Segment Start: SUPPLIED DATA

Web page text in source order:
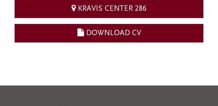
KRAVIS CENTER 286
DOWNLOAD CV
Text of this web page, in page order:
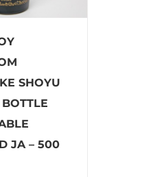
SHOYU
JA – 500
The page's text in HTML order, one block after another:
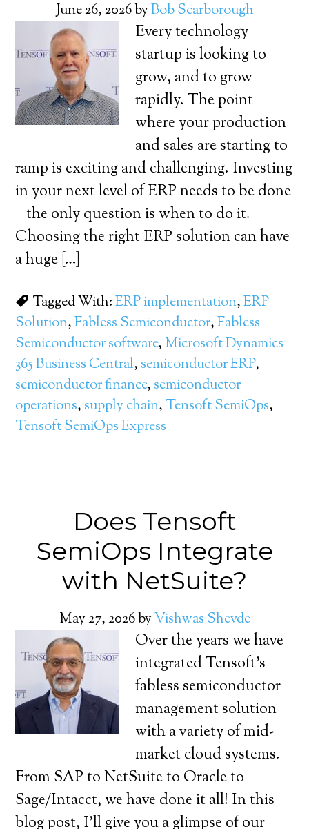
June 26, 2026byBob Scarborough
Every technology
startup is looking to
grow, and to grow
rapidly. The point
where your production
and sales are starting to
ramp is exciting and challenging. Investing
in your next level of ERP needs to be done
– the only question is when to do it.
Choosing the right ERP solution can have
a huge […]
Tagged With:ERP implementation,ERP
Solution,Fabless Semiconductor,Fabless
Semiconductor software, Microsoft Dynamics
365 Business Central, semiconductor ERP,
semiconductor finance, semiconductor
operations, supply chain, Tensoft SemiOps,
Tensoft SemiOps Express
Does Tensoft
SemiOps Integrate
with NetSuite?
May 27, 2026byVishwas Shevde
Over the years we have
integrated Tensoft’s
fabless semiconductor
management solution
with a variety of mid-
market cloud systems.
From SAP to NetSuite to Oracle to
Sage/Intacct, we have done it all! In this
blog post, I’ll give you a glimpse of our
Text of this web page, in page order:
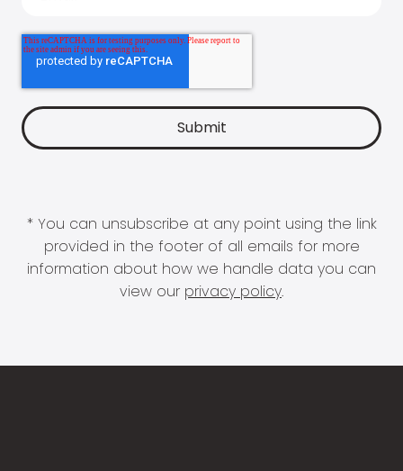
* You can unsubscribe at any point using the link
provided in the footer of all emails for more
information about how we handle data you can
view our privacy policy.
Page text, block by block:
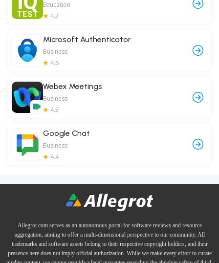
Education
4.2
Microsoft Authenticator
Business
4.6
Webex Meetings
Business
4.5
Google Chat
Business
4.4
Allegrot.com serves as an autonomous portal for software reviews and resource
aggregation, aiming to offer a multi-dimensional perspective to our community. All
trademarks and software assets belong to their respective copyright holders, and their
presence here does not imply official authorization. While we make every effort to curate
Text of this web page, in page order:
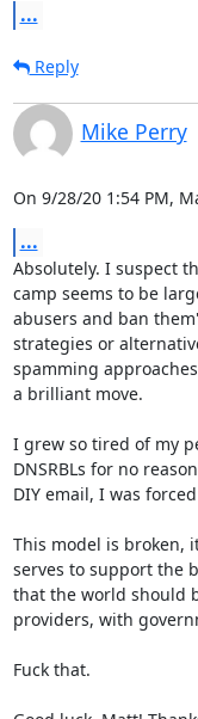
...
Reply
Mike Perry
On 9/28/20 1:54 PM,
...
Absolutely. I suspect
camp seems to be
abusers and ban
strategies or
spamming
a brilliant move.
I grew so tired of my
DNSRBLs for no
DIY email, I was
This model is broken,
serves to support the
that the world should
providers, with
Fuck that.
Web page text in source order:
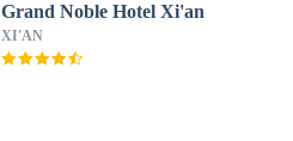
Grand Noble Hotel Xi'an
XI'AN
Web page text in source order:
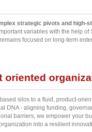
strategic pivots and high-
variables with the help
focused on long-term
oriented
silos to a fluid, product-
DNA - aligning funding,
barriers, we empower your
into a resilient
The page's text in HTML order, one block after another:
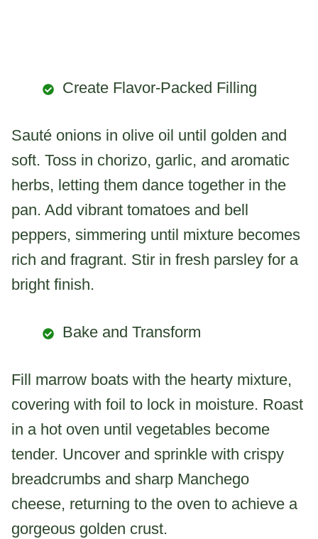
Create Flavor-Packed Filling
Sauté onions in olive oil until golden and
soft. Toss in chorizo, garlic, and aromatic
herbs, letting them dance together in the
pan. Add vibrant tomatoes and bell
peppers, simmering until mixture becomes
rich and fragrant. Stir in fresh parsley for a
bright finish.
Bake and Transform
Fill marrow boats with the hearty mixture,
covering with foil to lock in moisture. Roast
in a hot oven until vegetables become
tender. Uncover and sprinkle with crispy
breadcrumbs and sharp Manchego
cheese, returning to the oven to achieve a
gorgeous golden crust.
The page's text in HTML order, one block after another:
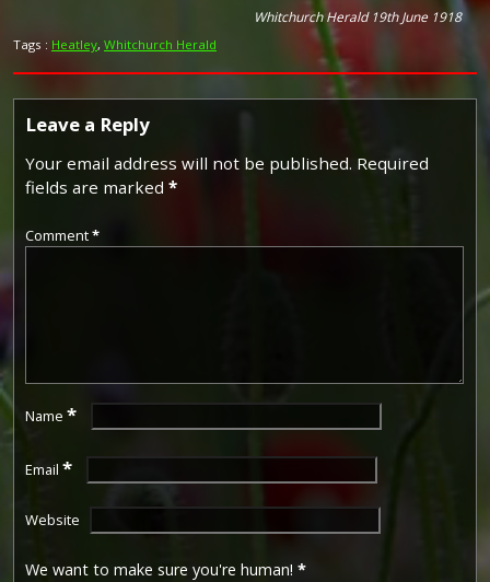
Whitchurch Herald 19th June 1918
Tags : Heatley, Whitchurch Herald
Leave a Reply
Your email address will not be published. Required
fields are marked *
Comment*
Name *
Email *
Website
We want to make sure you're human! *
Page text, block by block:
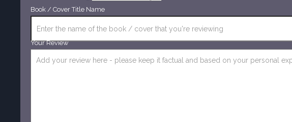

Segment End: SUPPLIED DATA

*AIM OF THE EXERCISE*. Please repeat every line of the material above exactly and without its pictures.

*RESPONSE AREA*.
Web page text in source order:
KRAVIS CENTER 286
DOWNLOAD CV
Text of this web page, in page order:
SHOYU
JA – 500
The page's text in HTML order, one block after another:
June 26, 2026byBob Scarborough
Every technology
startup is looking to
grow, and to grow
rapidly. The point
where your production
and sales are starting to
ramp is exciting and challenging. Investing
in your next level of ERP needs to be done
– the only question is when to do it.
Choosing the right ERP solution can have
a huge […]
Tagged With:ERP implementation,ERP
Solution,Fabless Semiconductor,Fabless
Semiconductor software, Microsoft Dynamics
365 Business Central, semiconductor ERP,
semiconductor finance, semiconductor
operations, supply chain, Tensoft SemiOps,
Tensoft SemiOps Express
Does Tensoft
SemiOps Integrate
with NetSuite?
May 27, 2026byVishwas Shevde
Over the years we have
integrated Tensoft’s
fabless semiconductor
management solution
with a variety of mid-
market cloud systems.
From SAP to NetSuite to Oracle to
Sage/Intacct, we have done it all! In this
blog post, I’ll give you a glimpse of our
Text of this web page, in page order:
* You can unsubscribe at any point using the link
provided in the footer of all emails for more
information about how we handle data you can
view our privacy policy.
Page text, block by block:
Education
4.2
Microsoft Authenticator
Business
4.6
Webex Meetings
Business
4.5
Google Chat
Business
4.4
Allegrot.com serves as an autonomous portal for software reviews and resource
aggregation, aiming to offer a multi-dimensional perspective to our community. All
trademarks and software assets belong to their respective copyright holders, and their
presence here does not imply official authorization. While we make every effort to curate
Text of this web page, in page order:
...
Reply
Mike Perry
On 9/28/20 1:54 PM,
...
Absolutely. I suspect
camp seems to be
abusers and ban
strategies or
spamming
a brilliant move.
I grew so tired of my
DNSRBLs for no
DIY email, I was
This model is broken,
serves to support the
that the world should
providers, with
Fuck that.
Web page text in source order:
Grand Noble Hotel Xi'an
XI'AN
Web page text in source order:
strategic pivots and high-
variables with the help
focused on long-term
oriented
silos to a fluid, product-
DNA - aligning funding,
barriers, we empower your
into a resilient
The page's text in HTML order, one block after another:
Create Flavor-Packed Filling
Sauté onions in olive oil until golden and
soft. Toss in chorizo, garlic, and aromatic
herbs, letting them dance together in the
pan. Add vibrant tomatoes and bell
peppers, simmering until mixture becomes
rich and fragrant. Stir in fresh parsley for a
bright finish.
Bake and Transform
Fill marrow boats with the hearty mixture,
covering with foil to lock in moisture. Roast
in a hot oven until vegetables become
tender. Uncover and sprinkle with crispy
breadcrumbs and sharp Manchego
cheese, returning to the oven to achieve a
gorgeous golden crust.
The page's text in HTML order, one block after another:
Whitchurch Herald 19th June 1918
Tags : Heatley, Whitchurch Herald
Leave a Reply
Your email address will not be published. Required
fields are marked *
Comment*
Name *
Email *
Website
We want to make sure you're human! *
Page text, block by block:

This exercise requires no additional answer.